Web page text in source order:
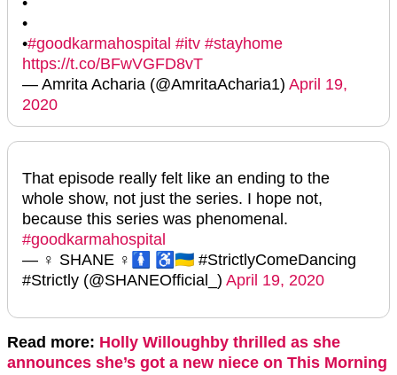
•
•#goodkarmahospital #itv #stayhome
https://t.co/BFwVGFD8vT
— Amrita Acharia (@AmritaAcharia1) April 19,
2020
That episode really felt like an ending to the
whole show, not just the series. I hope not,
because this series was phenomenal.
#goodkarmahospital
— ♀ SHANE ♀🚺 ♿️🇺🇦 #StrictlyComeDancing
#Strictly (@SHANEOfficial_) April 19, 2020
Read more: Holly Willoughby thrilled as she
announces she’s got a new niece on This Morning
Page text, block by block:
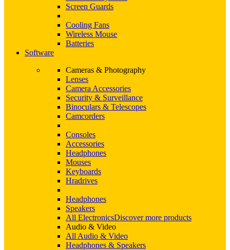
Screen Guards
Cooling Fans
Wireless Mouse
Batteries
Software
Cameras & Photography
Lenses
Camera Accessories
Security & Surveillance
Binoculars & Telescopes
Camcorders
Consoles
Accessories
Headphones
Mouses
Keyboards
Hradrives
Headphones
Speakers
All ElectronicsDiscover more products
Audio & Video
All Audio & Video
Headphones & Speakers
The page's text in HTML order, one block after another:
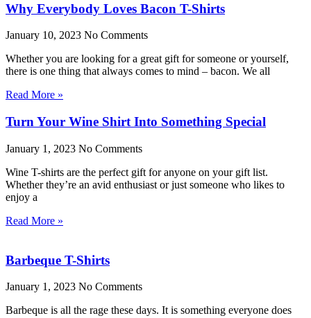
Why Everybody Loves Bacon T-Shirts
January 10, 2023 No Comments
Whether you are looking for a great gift for someone or yourself,
there is one thing that always comes to mind – bacon. We all
Read More »
Turn Your Wine Shirt Into Something Special
January 1, 2023 No Comments
Wine T-shirts are the perfect gift for anyone on your gift list.
Whether they’re an avid enthusiast or just someone who likes to
enjoy a
Read More »
Barbeque T-Shirts
January 1, 2023 No Comments
Barbeque is all the rage these days. It is something everyone does
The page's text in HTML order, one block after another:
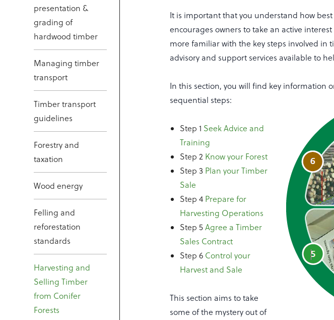
presentation &
grading of
hardwood timber
Managing timber
transport
Timber transport
guidelines
Forestry and
taxation
Wood energy
Felling and
reforestation
standards
Harvesting and
Selling Timber
from Conifer
Forests
It is important that you understand how
encourages owners to take an active
more familiar with the key steps involved in
advisory and support services available to
In this section, you will find key information
sequential steps:
Step 1 Seek Advice and
Training
Step 2 Know your Forest
Step 3 Plan your Timber
Sale
Step 4Prepare for
Harvesting Operations
Step 5Agree a Timber
Sales Contract
Step 6 Control your
Harvest and Sale
This section aims to take
some of the mystery out of
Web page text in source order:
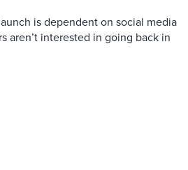
is dependent on social media
aren’t interested in going back in
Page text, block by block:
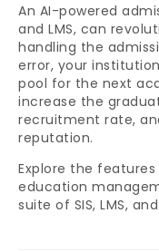
An AI-powered
and LMS, can
handling the
error, your
pool for the next
increase the
recruitment rate,
reputation.
Explore the
education
suite of SIS, LMS,
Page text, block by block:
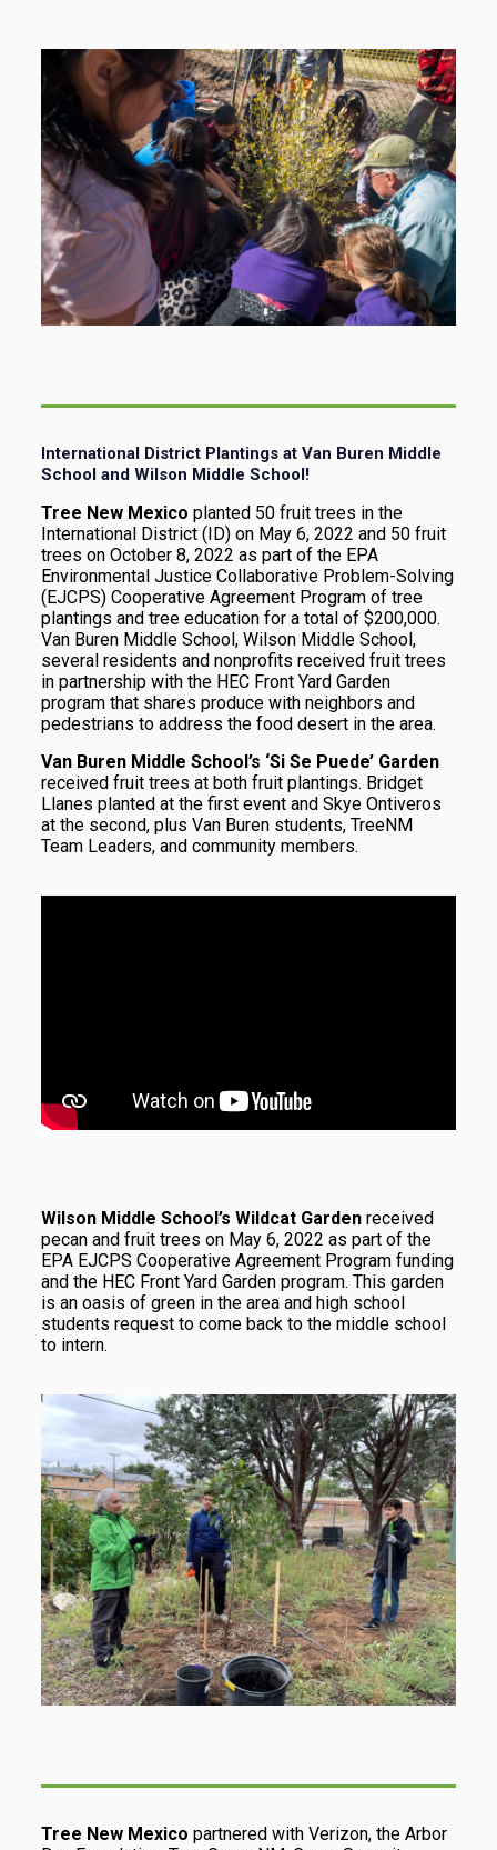
International District Plantings at Van Buren Middle
School and Wilson Middle School!
Tree New Mexico planted 50 fruit trees in the
International District (ID) on May 6, 2022 and 50 fruit
trees on October 8, 2022 as part of the EPA
Environmental Justice Collaborative Problem-Solving
(EJCPS) Cooperative Agreement Program of tree
plantings and tree education for a total of $200,000.
Van Buren Middle School, Wilson Middle School,
several residents and nonprofits received fruit trees
in partnership with the HEC Front Yard Garden
program that shares produce with neighbors and
pedestrians to address the food desert in the area.
Van Buren Middle School’s ‘Si Se Puede’ Garden
received fruit trees at both fruit plantings. Bridget
Llanes planted at the first event and Skye Ontiveros
at the second, plus Van Buren students, TreeNM
Team Leaders, and community members.
Wilson Middle School’s Wildcat Gardenreceived
pecan and fruit trees on May 6, 2022 as part of the
EPA EJCPS Cooperative Agreement Program funding
and the HEC Front Yard Garden program. This garden
is an oasis of green in the area and high school
students request to come back to the middle school
to intern.
Tree New Mexico partnered with Verizon, the Arbor

═══

Each line from the one containing "Managing timber" through the last line of the listing is to be given again exactly, with no pictures and no other lines.

Managing timber
transport
Timber transport
guidelines
Forestry and
taxation
Wood energy
Felling and
reforestation
standards
Harvesting and
Selling Timber
from Conifer
Forests
It is important that you understand how
encourages owners to take an active
more familiar with the key steps involved in
advisory and support services available to
In this section, you will find key information
sequential steps:
Step 1 Seek Advice and
Training
Step 2 Know your Forest
Step 3 Plan your Timber
Sale
Step 4Prepare for
Harvesting Operations
Step 5Agree a Timber
Sales Contract
Step 6 Control your
Harvest and Sale
This section aims to take
some of the mystery out of
Web page text in source order:
is dependent on social media
aren’t interested in going back in
Page text, block by block:
An AI-powered
and LMS, can
handling the
error, your
pool for the next
increase the
recruitment rate,
reputation.
Explore the
education
suite of SIS, LMS,
Page text, block by block:
International District Plantings at Van Buren Middle
School and Wilson Middle School!
Tree New Mexico planted 50 fruit trees in the
International District (ID) on May 6, 2022 and 50 fruit
trees on October 8, 2022 as part of the EPA
Environmental Justice Collaborative Problem-Solving
(EJCPS) Cooperative Agreement Program of tree
plantings and tree education for a total of $200,000.
Van Buren Middle School, Wilson Middle School,
several residents and nonprofits received fruit trees
in partnership with the HEC Front Yard Garden
program that shares produce with neighbors and
pedestrians to address the food desert in the area.
Van Buren Middle School’s ‘Si Se Puede’ Garden
received fruit trees at both fruit plantings. Bridget
Llanes planted at the first event and Skye Ontiveros
at the second, plus Van Buren students, TreeNM
Team Leaders, and community members.
Wilson Middle School’s Wildcat Gardenreceived
pecan and fruit trees on May 6, 2022 as part of the
EPA EJCPS Cooperative Agreement Program funding
and the HEC Front Yard Garden program. This garden
is an oasis of green in the area and high school
students request to come back to the middle school
to intern.
Tree New Mexico partnered with Verizon, the Arbor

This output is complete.